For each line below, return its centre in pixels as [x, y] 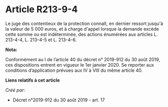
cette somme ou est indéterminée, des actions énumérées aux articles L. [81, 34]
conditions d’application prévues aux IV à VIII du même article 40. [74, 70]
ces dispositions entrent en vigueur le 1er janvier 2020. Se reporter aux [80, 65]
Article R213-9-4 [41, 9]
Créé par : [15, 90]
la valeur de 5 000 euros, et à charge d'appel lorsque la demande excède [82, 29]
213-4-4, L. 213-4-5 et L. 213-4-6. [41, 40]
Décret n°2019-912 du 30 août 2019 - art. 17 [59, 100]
────
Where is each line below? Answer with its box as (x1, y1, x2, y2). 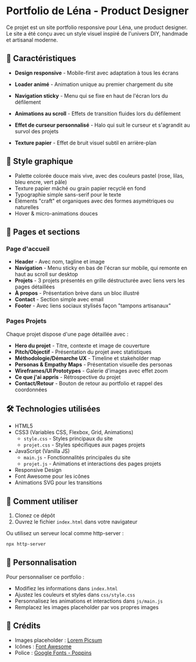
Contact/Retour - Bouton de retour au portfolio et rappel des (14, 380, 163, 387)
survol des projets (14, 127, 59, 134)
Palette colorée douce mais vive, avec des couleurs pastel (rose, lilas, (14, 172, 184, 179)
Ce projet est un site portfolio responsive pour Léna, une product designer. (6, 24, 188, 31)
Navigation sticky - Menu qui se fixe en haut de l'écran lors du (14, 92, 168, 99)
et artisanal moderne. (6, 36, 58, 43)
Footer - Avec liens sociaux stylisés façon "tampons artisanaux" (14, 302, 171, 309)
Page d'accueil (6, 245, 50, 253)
────
Take the material above from the line bearing "Where is each" through the line bearing "Page d'accueil (6, 245, 50, 253)" and write it out exactly, both end lines included. Pictures stay out.

» **TASK OUTPUT**:
Where is each line below? Answer with its box as (x1, y1, x2, y2). 
Contact/Retour - Bouton de retour au portfolio et rappel des (14, 380, 163, 387)
survol des projets (14, 127, 59, 134)
Palette colorée douce mais vive, avec des couleurs pastel (rose, lilas, (14, 172, 184, 179)
Ce projet est un site portfolio responsive pour Léna, une product designer. (6, 24, 188, 31)
Navigation sticky - Menu qui se fixe en haut de l'écran lors du (14, 92, 168, 99)
et artisanal moderne. (6, 36, 58, 43)
Footer - Avec liens sociaux stylisés façon "tampons artisanaux" (14, 302, 171, 309)
Page d'accueil (6, 245, 50, 253)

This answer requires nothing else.